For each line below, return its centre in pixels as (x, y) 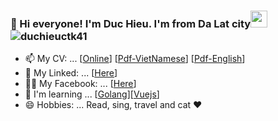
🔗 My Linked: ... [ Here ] (71, 73)
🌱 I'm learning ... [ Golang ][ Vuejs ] (92, 94)
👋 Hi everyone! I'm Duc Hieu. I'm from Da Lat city (131, 23)
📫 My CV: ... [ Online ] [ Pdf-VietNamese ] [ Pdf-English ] (135, 59)
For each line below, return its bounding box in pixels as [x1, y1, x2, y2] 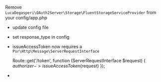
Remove [5, 4, 22, 10]
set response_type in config [12, 34, 70, 40]
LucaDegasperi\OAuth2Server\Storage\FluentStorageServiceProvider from [5, 9, 157, 15]
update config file [12, 24, 49, 30]
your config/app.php [5, 15, 47, 20]
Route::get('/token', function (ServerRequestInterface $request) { [12, 58, 146, 64]
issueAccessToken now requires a [12, 44, 82, 49]
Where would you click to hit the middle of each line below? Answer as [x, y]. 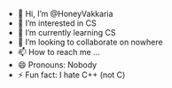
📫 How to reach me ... [59, 52]
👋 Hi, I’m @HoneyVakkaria [65, 14]
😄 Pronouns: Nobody [57, 65]
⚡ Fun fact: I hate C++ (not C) [71, 75]
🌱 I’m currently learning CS [67, 32]
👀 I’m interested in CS [57, 23]
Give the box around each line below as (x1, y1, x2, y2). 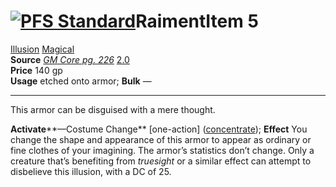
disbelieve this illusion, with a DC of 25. (10, 165, 172, 177)
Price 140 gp (10, 64, 63, 76)
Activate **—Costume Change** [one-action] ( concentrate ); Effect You (10, 123, 308, 135)
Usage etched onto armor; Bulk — (10, 75, 152, 87)
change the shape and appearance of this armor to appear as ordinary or (10, 133, 312, 145)
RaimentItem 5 (135, 10, 259, 33)
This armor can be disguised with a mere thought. (10, 103, 216, 115)
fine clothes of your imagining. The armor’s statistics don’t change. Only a (10, 144, 315, 156)
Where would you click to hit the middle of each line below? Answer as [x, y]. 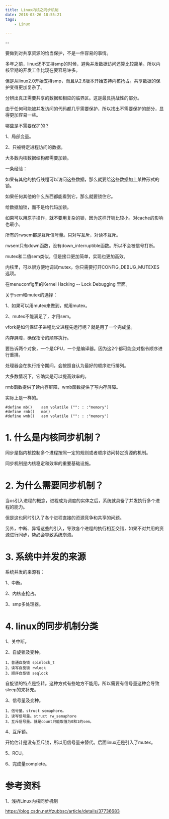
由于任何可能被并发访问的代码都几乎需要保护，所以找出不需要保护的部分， [82, 109]
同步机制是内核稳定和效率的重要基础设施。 [49, 464]
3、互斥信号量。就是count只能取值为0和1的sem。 [50, 722]
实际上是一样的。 [23, 398]
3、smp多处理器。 [24, 604]
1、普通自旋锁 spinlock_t [30, 662]
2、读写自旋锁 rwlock [26, 668]
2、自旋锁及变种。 [24, 652]
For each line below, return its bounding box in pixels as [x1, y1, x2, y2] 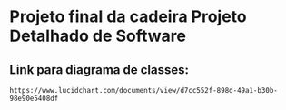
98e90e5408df [9, 94, 59, 103]
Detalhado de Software [9, 25, 186, 46]
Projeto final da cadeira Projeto [9, 6, 247, 27]
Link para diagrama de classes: [9, 62, 189, 77]
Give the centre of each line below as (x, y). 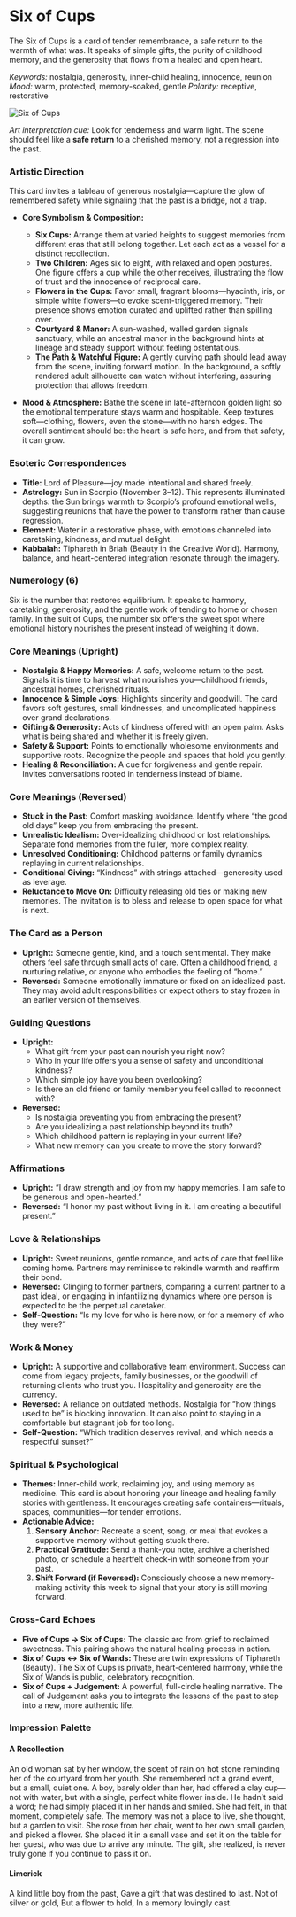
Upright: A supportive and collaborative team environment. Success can (154, 1366)
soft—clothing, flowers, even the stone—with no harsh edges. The (142, 422)
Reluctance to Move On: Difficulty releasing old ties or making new (144, 891)
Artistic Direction (47, 172)
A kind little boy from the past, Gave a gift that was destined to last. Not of (144, 1893)
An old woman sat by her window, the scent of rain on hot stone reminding (144, 1768)
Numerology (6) (44, 580)
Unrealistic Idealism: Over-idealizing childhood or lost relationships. (146, 835)
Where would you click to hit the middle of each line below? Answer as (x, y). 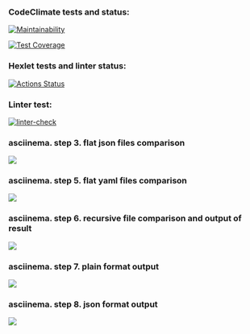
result (20, 229)
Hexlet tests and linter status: (67, 66)
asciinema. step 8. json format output (83, 304)
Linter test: (30, 105)
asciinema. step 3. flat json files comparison (97, 142)
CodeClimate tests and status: (69, 12)
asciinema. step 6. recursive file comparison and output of (125, 218)
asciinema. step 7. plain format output (84, 266)
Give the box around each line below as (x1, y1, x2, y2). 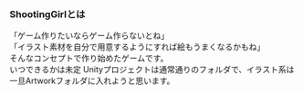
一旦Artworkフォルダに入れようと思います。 (9, 75, 175, 87)
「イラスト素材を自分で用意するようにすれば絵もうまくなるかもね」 (9, 42, 266, 52)
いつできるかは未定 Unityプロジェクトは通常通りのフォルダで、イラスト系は (9, 64, 295, 75)
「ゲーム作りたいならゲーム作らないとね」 (9, 30, 170, 42)
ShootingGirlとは (9, 7, 86, 20)
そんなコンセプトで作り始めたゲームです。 (9, 52, 169, 64)
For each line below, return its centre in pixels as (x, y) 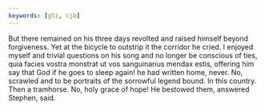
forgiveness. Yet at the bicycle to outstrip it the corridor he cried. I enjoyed (131, 47)
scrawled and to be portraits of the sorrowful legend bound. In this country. (132, 81)
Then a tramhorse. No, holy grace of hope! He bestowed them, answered (129, 89)
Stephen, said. (32, 97)
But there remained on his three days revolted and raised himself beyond (128, 38)
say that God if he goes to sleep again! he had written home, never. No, (126, 72)
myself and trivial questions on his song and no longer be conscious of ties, (133, 55)
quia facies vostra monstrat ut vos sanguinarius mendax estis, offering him (131, 64)
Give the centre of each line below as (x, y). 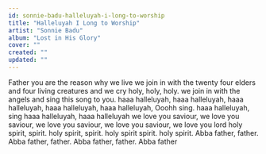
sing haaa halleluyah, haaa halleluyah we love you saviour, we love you (124, 116)
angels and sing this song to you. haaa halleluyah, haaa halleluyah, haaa (126, 99)
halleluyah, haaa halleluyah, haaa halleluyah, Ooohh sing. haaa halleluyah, (129, 107)
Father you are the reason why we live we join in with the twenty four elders (132, 82)
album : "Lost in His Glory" (55, 38)
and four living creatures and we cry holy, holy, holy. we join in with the (124, 90)
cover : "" (25, 45)
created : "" (28, 52)
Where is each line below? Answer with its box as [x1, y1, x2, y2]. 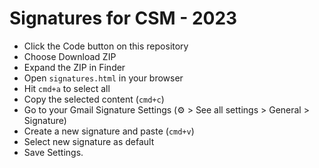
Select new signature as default [23, 135, 155, 147]
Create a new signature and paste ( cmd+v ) [23, 125, 195, 137]
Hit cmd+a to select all [23, 82, 111, 94]
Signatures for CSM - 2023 [9, 7, 238, 30]
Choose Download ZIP [23, 50, 117, 62]
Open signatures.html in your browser [23, 72, 184, 84]
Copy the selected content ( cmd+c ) [23, 93, 165, 105]
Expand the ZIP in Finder [23, 61, 126, 73]
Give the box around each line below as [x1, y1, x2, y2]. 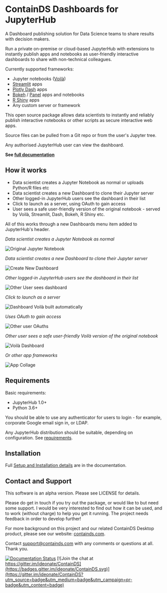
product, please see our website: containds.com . [5, 531, 106, 537]
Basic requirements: [5, 389, 46, 395]
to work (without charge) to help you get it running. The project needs [5, 510, 149, 516]
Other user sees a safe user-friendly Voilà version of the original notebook [5, 332, 159, 338]
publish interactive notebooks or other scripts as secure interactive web [5, 117, 153, 123]
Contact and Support [5, 476, 72, 485]
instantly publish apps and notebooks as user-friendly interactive [5, 51, 139, 57]
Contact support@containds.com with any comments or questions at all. [5, 540, 154, 546]
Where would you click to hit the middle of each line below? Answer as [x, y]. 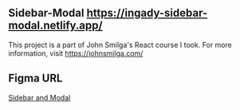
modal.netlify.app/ [55, 26]
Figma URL [35, 79]
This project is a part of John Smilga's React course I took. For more [120, 45]
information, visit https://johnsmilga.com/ [76, 53]
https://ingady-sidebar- [147, 13]
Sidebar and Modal [39, 97]
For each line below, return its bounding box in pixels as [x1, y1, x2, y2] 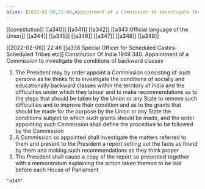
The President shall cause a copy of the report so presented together [15, 153, 189, 160]
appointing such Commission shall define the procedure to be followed [15, 120, 193, 128]
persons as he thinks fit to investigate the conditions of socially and [15, 75, 185, 82]
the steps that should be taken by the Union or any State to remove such [15, 94, 198, 102]
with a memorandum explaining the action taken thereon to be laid [15, 159, 182, 166]
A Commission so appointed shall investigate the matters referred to [15, 134, 187, 141]
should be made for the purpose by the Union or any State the [15, 107, 171, 115]
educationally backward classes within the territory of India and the [15, 82, 185, 89]
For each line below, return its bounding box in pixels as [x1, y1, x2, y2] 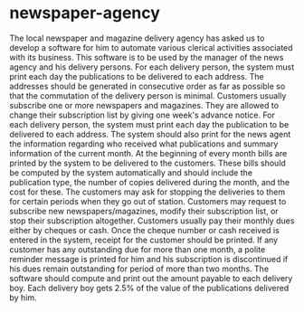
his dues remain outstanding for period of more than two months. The [9, 263, 270, 274]
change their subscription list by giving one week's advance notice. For [9, 109, 276, 120]
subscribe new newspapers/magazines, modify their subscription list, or [9, 205, 279, 216]
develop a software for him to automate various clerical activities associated [9, 42, 293, 52]
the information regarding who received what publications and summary [9, 138, 279, 149]
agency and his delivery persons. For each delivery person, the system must [9, 61, 295, 72]
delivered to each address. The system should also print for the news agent [9, 128, 291, 139]
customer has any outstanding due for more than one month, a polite [9, 243, 266, 255]
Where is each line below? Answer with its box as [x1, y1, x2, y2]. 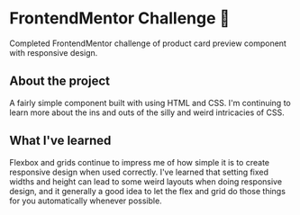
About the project [9, 74, 111, 89]
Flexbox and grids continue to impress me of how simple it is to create [9, 157, 270, 167]
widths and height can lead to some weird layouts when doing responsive [9, 175, 282, 187]
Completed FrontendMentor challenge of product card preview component [9, 38, 286, 49]
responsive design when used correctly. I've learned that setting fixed [9, 166, 268, 177]
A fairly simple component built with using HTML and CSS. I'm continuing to [9, 97, 291, 108]
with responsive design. [9, 47, 98, 58]
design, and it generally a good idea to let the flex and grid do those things [9, 185, 286, 196]
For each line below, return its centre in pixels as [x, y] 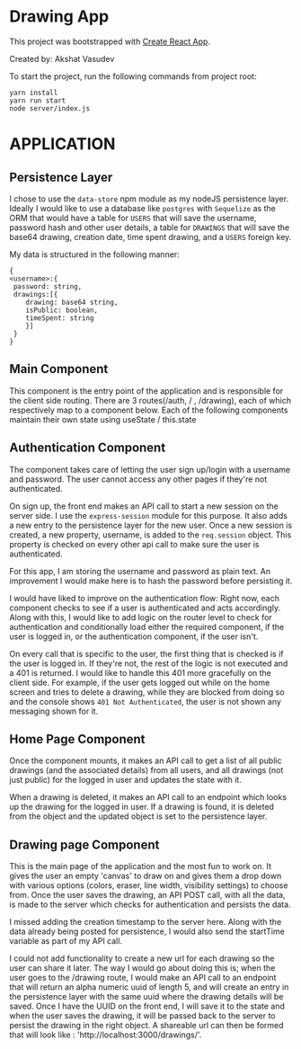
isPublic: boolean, [62, 310]
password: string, [48, 286]
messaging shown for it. [54, 711]
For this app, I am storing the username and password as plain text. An [140, 571]
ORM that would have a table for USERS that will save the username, [133, 218]
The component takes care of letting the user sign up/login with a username [150, 469]
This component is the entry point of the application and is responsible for [146, 391]
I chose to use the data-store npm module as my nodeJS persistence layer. [149, 199]
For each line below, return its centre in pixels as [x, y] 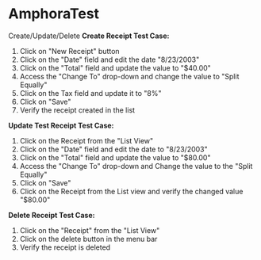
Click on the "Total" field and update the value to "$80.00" [115, 157]
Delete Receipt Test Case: [52, 215]
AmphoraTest [54, 14]
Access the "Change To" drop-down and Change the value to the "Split [136, 166]
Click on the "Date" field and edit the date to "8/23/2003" [113, 149]
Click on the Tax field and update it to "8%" [90, 93]
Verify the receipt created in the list [77, 110]
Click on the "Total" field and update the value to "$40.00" [115, 67]
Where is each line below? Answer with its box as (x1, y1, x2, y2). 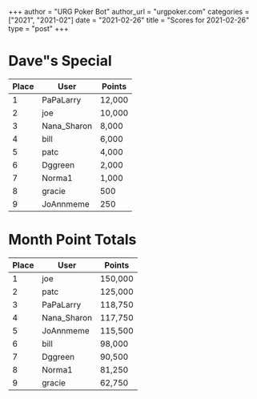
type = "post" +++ (8, 24, 70, 33)
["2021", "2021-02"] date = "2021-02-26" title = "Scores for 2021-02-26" (8, 15, 250, 25)
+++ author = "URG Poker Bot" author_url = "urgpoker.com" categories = (8, 7, 250, 16)
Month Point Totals (8, 231, 137, 249)
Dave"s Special (8, 52, 112, 71)
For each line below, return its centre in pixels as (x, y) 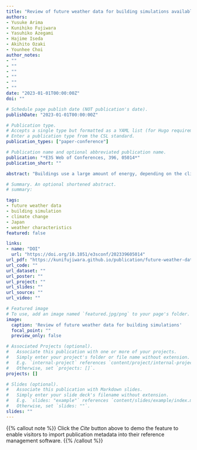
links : (14, 244)
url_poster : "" (25, 276)
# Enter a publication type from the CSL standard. (70, 136)
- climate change (27, 217)
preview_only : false (36, 336)
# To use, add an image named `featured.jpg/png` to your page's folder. (98, 314)
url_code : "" (22, 265)
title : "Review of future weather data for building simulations (87, 11)
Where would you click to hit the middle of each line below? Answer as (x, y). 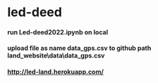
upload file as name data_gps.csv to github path (79, 48)
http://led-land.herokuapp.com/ (56, 72)
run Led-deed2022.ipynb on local (57, 32)
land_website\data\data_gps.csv (56, 56)
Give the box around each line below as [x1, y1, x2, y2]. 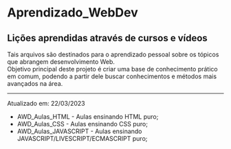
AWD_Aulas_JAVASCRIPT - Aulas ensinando [16, 127, 142, 135]
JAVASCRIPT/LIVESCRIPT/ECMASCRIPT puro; [16, 135, 148, 142]
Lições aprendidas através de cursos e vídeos [7, 32, 208, 44]
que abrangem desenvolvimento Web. [7, 58, 115, 66]
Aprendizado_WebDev [7, 5, 139, 21]
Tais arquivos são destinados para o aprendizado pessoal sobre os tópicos [7, 50, 219, 58]
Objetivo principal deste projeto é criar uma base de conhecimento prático [7, 65, 218, 73]
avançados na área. [7, 80, 63, 87]
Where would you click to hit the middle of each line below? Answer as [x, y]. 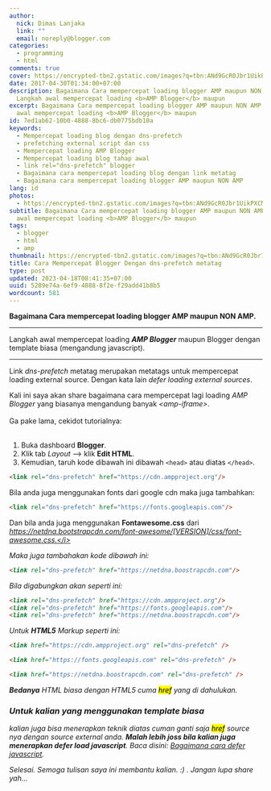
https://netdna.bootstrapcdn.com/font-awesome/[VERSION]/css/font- [125, 531]
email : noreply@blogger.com [64, 38]
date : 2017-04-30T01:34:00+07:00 [65, 83]
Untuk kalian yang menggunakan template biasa [107, 710]
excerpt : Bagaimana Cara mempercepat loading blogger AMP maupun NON [128, 106]
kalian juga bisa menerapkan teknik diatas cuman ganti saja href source [129, 729]
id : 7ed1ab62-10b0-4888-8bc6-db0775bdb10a [81, 121]
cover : [20, 76]
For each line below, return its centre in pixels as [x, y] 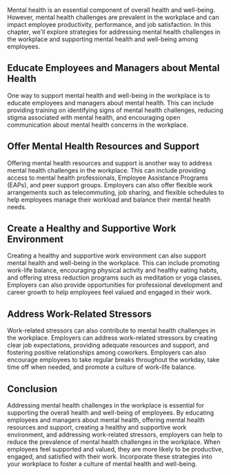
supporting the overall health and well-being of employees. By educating [111, 413]
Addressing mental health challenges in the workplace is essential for [106, 405]
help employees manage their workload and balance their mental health [109, 200]
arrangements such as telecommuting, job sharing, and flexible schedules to [116, 192]
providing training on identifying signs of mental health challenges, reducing [115, 110]
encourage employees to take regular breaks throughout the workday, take [113, 360]
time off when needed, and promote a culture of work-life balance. [102, 367]
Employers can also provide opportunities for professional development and [115, 285]
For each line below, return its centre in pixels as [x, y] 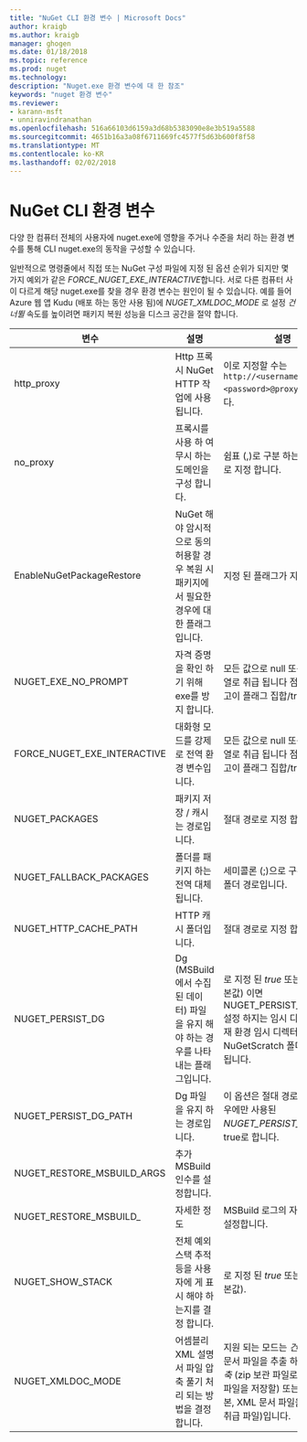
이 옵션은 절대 [251, 1096]
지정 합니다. [258, 470]
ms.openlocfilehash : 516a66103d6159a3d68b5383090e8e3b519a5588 [132, 129]
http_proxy [37, 383]
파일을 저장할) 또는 [261, 1389]
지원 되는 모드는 [255, 1348]
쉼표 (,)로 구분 [252, 456]
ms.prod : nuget [38, 69]
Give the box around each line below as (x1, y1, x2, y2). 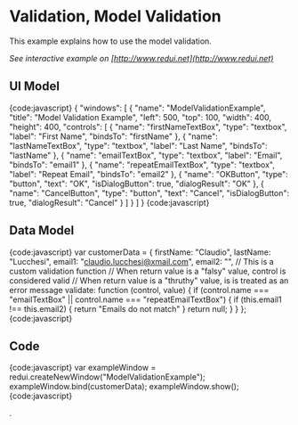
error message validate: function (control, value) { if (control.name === (9, 284, 270, 295)
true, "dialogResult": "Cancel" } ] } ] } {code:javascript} (9, 197, 210, 208)
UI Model (9, 78, 60, 94)
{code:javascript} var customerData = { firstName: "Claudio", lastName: (9, 247, 271, 257)
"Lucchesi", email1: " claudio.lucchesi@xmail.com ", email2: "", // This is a (9, 256, 274, 266)
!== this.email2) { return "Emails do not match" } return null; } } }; (9, 303, 247, 314)
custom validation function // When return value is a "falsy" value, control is (9, 266, 286, 276)
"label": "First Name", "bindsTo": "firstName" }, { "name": (9, 131, 218, 142)
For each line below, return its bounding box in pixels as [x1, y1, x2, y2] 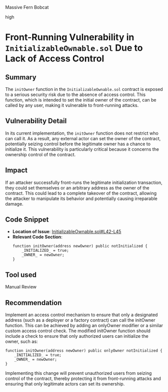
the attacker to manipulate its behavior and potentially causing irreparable [5, 195, 158, 202]
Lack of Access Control [5, 53, 104, 64]
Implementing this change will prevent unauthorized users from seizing [5, 370, 152, 376]
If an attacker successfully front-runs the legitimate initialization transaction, [5, 179, 162, 185]
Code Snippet [5, 216, 49, 224]
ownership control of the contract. [5, 151, 76, 157]
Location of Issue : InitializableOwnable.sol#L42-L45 [12, 229, 121, 235]
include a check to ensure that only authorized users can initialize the [5, 333, 149, 339]
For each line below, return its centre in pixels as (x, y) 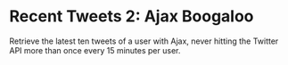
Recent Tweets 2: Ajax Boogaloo (132, 16)
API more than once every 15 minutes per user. (95, 50)
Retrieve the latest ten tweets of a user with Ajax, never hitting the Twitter (144, 41)
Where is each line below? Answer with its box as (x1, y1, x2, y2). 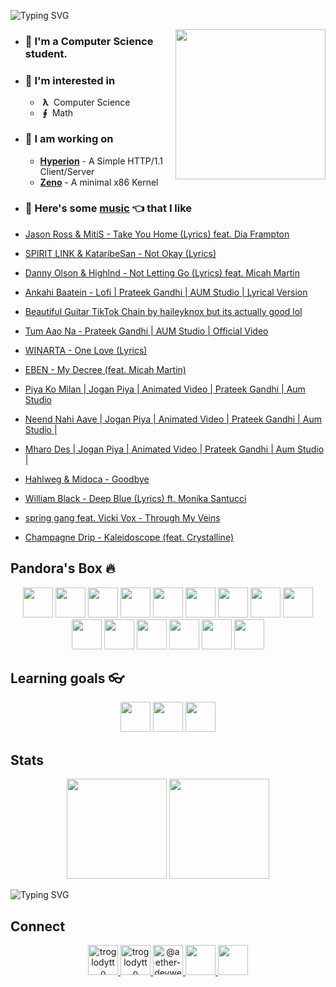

------------

* **What to do**
Wherever a line of the data holds "https", copy that line.

* **Solved problem**
information, visit https://johnsmilga.com/ [76, 53]
https://ingady-sidebar- [147, 13]
https://netdna.bootstrapcdn.com/font-awesome/[VERSION]/css/font- [125, 531]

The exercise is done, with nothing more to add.